Scientific classification
- Kingdom: Animalia
- Phylum: Chordata
- Class: Actinopterygii
- Order: Cypriniformes
- Suborder: Cyprinoidei
- Family: Acheilognathidae
- Genus: Pseudorhodeus Chang, Chen & Mayden, 2014
- Species: P. tanago
- Binomial name: Pseudorhodeus tanago S. Tanaka, 1909
- Synonyms: Rhodeus tanago Tanaka, 1909; Tanakia tanago Tanaka, 1909;

= Tokyo bitterling =

- Authority: S. Tanaka, 1909
- Conservation status: EN
- Synonyms: Rhodeus tanago Tanaka, 1909, Tanakia tanago Tanaka, 1909
- Parent authority: Chang, Chen & Mayden, 2014

Species of fish

The Tokyo bitterling (Pseudorhodeus tanago) is a temperate freshwater ray-finned fish belonging to the family Acheilognathidae. This fish is endemic to the island of Honshu in Japan.
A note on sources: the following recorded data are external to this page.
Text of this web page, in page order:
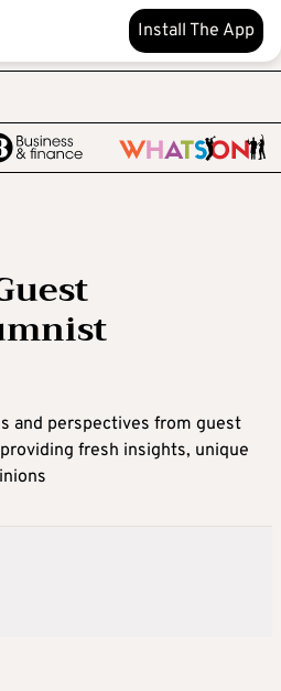
Install The App
and perspectives from guest
fresh insights, unique
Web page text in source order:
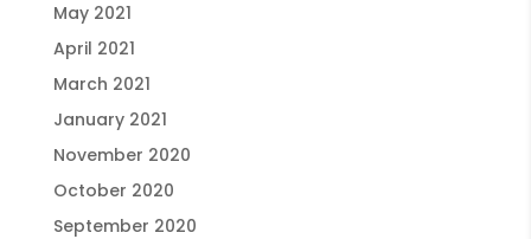
May 2021
April 2021
March 2021
January 2021
November 2020
October 2020
September 2020
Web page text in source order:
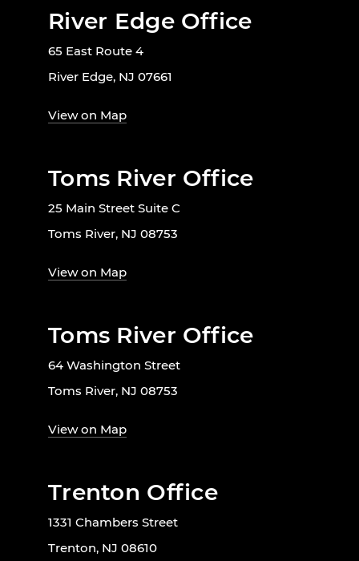
River Edge Office
65 East Route 4
River Edge, NJ 07661
View on Map
Toms River Office
25 Main Street Suite C
Toms River, NJ 08753
View on Map
Toms River Office
64 Washington Street
Toms River, NJ 08753
View on Map
Trenton Office
1331 Chambers Street
Trenton, NJ 08610
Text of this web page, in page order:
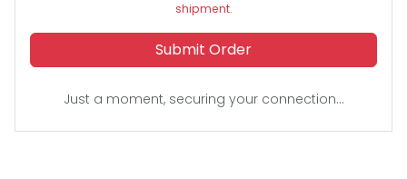
shipment.
Submit Order
Just a moment, securing your connection...
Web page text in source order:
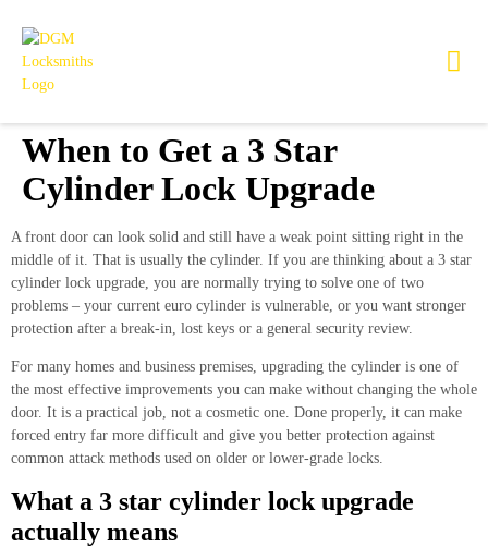
When to Get a 3 Star
Cylinder Lock Upgrade
A front door can look solid and still have a weak point sitting right in the
middle of it. That is usually the cylinder. If you are thinking about a 3 star
cylinder lock upgrade, you are normally trying to solve one of two
problems – your current euro cylinder is vulnerable, or you want stronger
protection after a break-in, lost keys or a general security review.
For many homes and business premises, upgrading the cylinder is one of
the most effective improvements you can make without changing the whole
door. It is a practical job, not a cosmetic one. Done properly, it can make
forced entry far more difficult and give you better protection against
common attack methods used on older or lower-grade locks.
What a 3 star cylinder lock upgrade
actually means
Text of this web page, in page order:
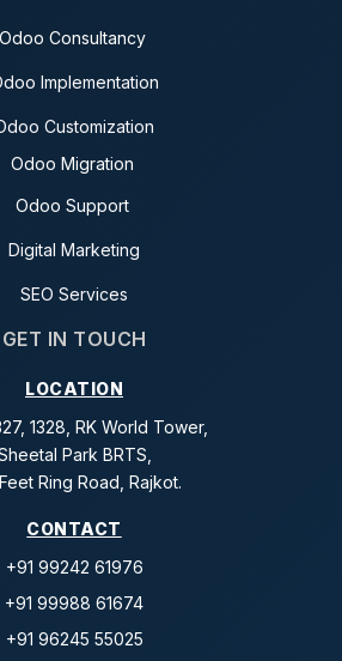
Odoo Consultancy
Implementation
Customization
Odoo Migration
Odoo Support
Digital Marketing
SEO Services
GET IN TOUCH
LOCATION
1328, RK World Tower,
Park BRTS,
Ring Road, Rajkot.
CONTACT
+91 99242 61976
+91 99988 61674
+91 96245 55025
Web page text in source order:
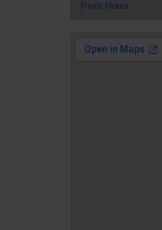
Parts Hours
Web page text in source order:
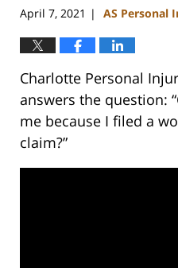
April 7, 2021 | AS Personal
Charlotte Personal
answers the question:
me because I filed a
claim?”
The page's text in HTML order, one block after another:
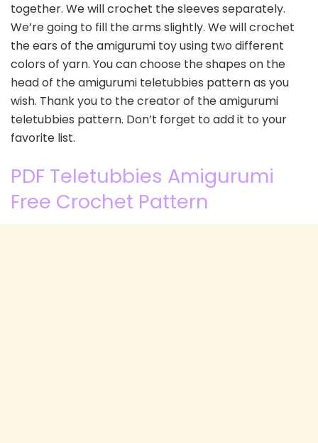
together. We will crochet the sleeves separately.
We’re going to fill the arms slightly. We will crochet
the ears of the amigurumi toy using two different
colors of yarn. You can choose the shapes on the
head of the amigurumi teletubbies pattern as you
wish. Thank you to the creator of the amigurumi
teletubbies pattern. Don’t forget to add it to your
favorite list.
PDF Teletubbies Amigurumi
Free Crochet Pattern
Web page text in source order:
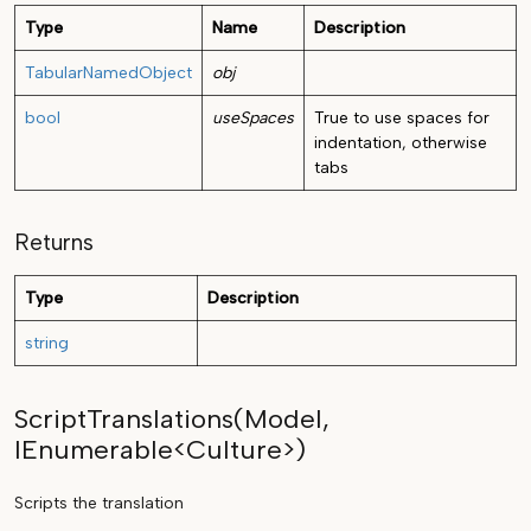
Type Name Description
TabularNamedObject obj
bool useSpaces
True to use spaces for
indentation, otherwise
tabs
Returns
Type Description
string
ScriptTranslations(Model,
IEnumerable<Culture>)
Scripts the translation
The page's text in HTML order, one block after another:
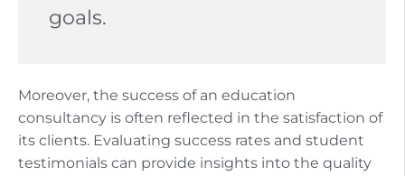
goals.
Moreover, the success of an education
consultancy is often reflected in the satisfaction of
its clients. Evaluating success rates and student
testimonials can provide insights into the quality
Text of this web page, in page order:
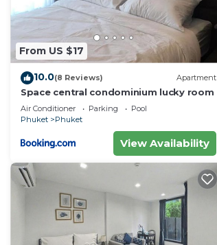
From US $17
10.0(8 Reviews) Apartment
Space central condominium lucky room
Air Conditioner Parking
Pool
Phuket
Phuket
View Availability
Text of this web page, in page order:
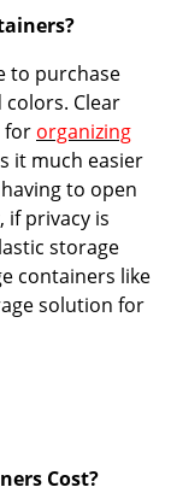
and get it
to purchase
colors. Clear
for organizing
it much easier
to open
if privacy is
storage
containers like
solution for
Cost?
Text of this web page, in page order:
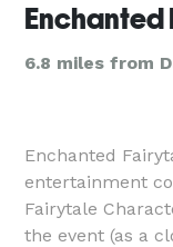
Enchanted
6.8 miles from
Enchanted
entertainment
Fairytale
the event (as a
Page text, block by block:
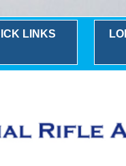
LINKS
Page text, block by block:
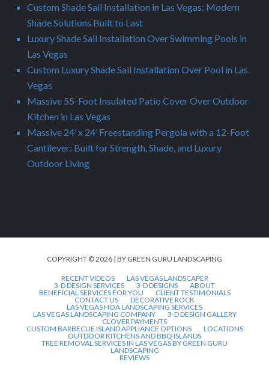
Custom Shade Sail Installation in Las Vegas: Modern
Shade Solutions Built to Last
Luxury Shade Sail Installation Over Swimming Pools in
Las Vegas
Custom Luxury Shade Sail Installation Over Pool in Las
Vegas
Massive 55-Foot Insulated Patio Cover Over Outdoor
Kitchen in Las Vegas
Massive 24’ x 24’ Freestanding Pergola with a 12-Foot
Cantilever: Built for Strength, Shade, and Luxury
Outdoor Living
COPYRIGHT © 2026 | BY GREEN GURU LANDSCAPING
RECENT VIDEOS
LAS VEGAS LANDSCAPER
3-D DESIGN SERVICES
3-D DESIGNS
ABOUT
BENEFICIAL SERVICES FOR YOU
CLIENT TESTIMONIALS
CONTACT US
DECORATIVE ROCK
LAS VEGAS HOA LANDSCAPING SERVICES
LAS VEGAS LANDSCAPING COMPANY
3-D DESIGN GALLERY
CLOVER PAYMENTS
CUSTOM BARBECUE ISLAND APPLIANCE OPTIONS
LOCATIONS
OUTDOOR KITCHENS AND BBQ ISLANDS
TREE REMOVAL SERVICES IN LAS VEGAS BY GREEN GURU
LANDSCAPING
REVIEWS
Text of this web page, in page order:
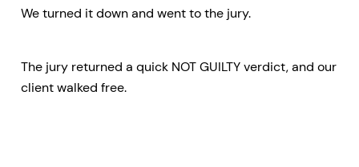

The species was first described as Rhodeus tanago by Shigeho Tanaka in 1909. It is widely known as Tanakia tanago, although a 2014 study suggests it is genetically distinct from other Tanakia species, and warrants placement of it in the monotypic genus Pseudorhodeus.

==Distribution==
In the wild, this fish is found only on the Kantō Plain of Japan, an area near the capital city, Tokyo. The fish was formerly abundant in small streams, but its habitat has been overrun by people and pollution.

==Threats==
There is a real risk that it could become extinct in the wild. It also suffers from competition from the related but more aggressive rosy bitterling. Bitterlings lay their eggs in freshwater mussel shells. The Tokyo bitterling lays its eggs in only one type of mussel shell, limiting its chances of successful breeding. To help protect the fish, it has been declared a "national monument" by the Japanese government, and this gives it special protection.